Feed Industries 24-Hour Economy drives raw-material supply

Ghana is placing “Feed Industries” at the heart of its 24-Hour Economy push. The Ministry of Trade, Industries & Agribusiness says the framework will expand industrial raw-material supply, sustain day-and-night factory operations, create youth jobs, and raise exports. The plan includes more than 15,000 acres secured in the Central Region for a Youth in Exotic Crops & Agro-Industrial Value-Chain Programme built to feed factories, not only farms.

What the framework changes on the ground

Feed Industries reframes farming as an input strategy for industry. The goal is steady, year-round flows of export-grade crops to processors, less downtime, and better capacity use. Priority crops include pineapple, citrus, avocado, mango, coconut, papaya, and ginger. The shift also targets more value-added processing in place of raw exports.

Land, crops and youth pipeline

Under the land bank now in place, the programme will contract and support young growers across enclaves near processing zones. Authorities project 18,000+ direct and indirect jobs spanning farming, mechanisation, aggregation, processing, logistics, quality control, packaging, and exports. On-site or near-site accommodation is planned to support shift work and retention.

Anchors in the Central Region

Within the Central Region agro-industrial corridor, anchor processors include Ekumfi Fruit & Juices Ltd and Central Citrus Processing Ltd. Both are positioned as long-term off-takers with predictable volumes and input pricing to enable 24-hour operations.

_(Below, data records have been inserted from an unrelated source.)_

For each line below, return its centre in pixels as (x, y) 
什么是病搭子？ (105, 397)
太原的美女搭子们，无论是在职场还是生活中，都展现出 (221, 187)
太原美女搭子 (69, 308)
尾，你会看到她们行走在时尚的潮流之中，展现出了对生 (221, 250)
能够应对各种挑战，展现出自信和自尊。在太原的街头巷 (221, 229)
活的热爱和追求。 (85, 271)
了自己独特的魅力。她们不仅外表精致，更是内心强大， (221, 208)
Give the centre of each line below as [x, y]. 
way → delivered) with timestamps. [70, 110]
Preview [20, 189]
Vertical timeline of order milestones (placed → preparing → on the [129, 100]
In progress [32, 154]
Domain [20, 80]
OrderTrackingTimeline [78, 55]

Public records indicate Ekumfi’s plant can process about 10 tonnes of fruit per hour, while CCPL has outlined plans around 15 tonnes of oranges per hour. These capacities show how reliable crop flows can translate into continuous shifts.

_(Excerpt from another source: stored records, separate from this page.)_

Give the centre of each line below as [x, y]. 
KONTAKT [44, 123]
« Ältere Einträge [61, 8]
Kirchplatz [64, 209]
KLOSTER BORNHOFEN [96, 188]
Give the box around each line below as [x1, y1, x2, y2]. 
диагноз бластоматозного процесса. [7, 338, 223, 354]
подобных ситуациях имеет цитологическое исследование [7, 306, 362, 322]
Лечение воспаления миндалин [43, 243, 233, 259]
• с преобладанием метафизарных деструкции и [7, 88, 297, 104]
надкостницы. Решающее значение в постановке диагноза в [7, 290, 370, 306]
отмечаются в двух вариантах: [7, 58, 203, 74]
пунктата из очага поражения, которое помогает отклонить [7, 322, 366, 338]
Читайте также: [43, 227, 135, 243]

How it fits the 24-Hour Economy agenda

A 24-Hour Economy is a policy approach that enables firms to operate across three shifts through inputs, infrastructure, and incentives. Government documents and partner briefs describe agriculture and agro-processing as central to this plan, with sub-programmes designed to stabilise supply chains and unlock export growth. Feed Industries is the raw-material engine in that architecture.

Why it matters for trade and jobs

If raw-material gaps shrink, factories can plan output, meet contracts, and price more competitively. That supports import substitution for juices, concentrates, and food inputs, while raising non-traditional exports from processed goods. The Ministry also links the model to decent, non-casual youth work with housing close to plants to cut travel time and improve safety. The policy is designed as a scalable “Feed Industries → 24-Hour Processing → Export Growth” pathway.

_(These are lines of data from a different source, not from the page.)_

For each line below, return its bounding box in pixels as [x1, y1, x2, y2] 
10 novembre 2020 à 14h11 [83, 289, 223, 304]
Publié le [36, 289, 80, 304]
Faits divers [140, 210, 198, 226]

The next checkpoints to watch

Three tests will show progress. First, how fast land parcels convert to planted acreage and signed off-take deals. Second, whether anchor processors maintain round-the-clock shifts without supply breaks. Third, how many youth roles move from short-term contracts to stable employment. Official updates so far point to secured acreage, named anchors, and job targets; execution data over the coming seasons will be key.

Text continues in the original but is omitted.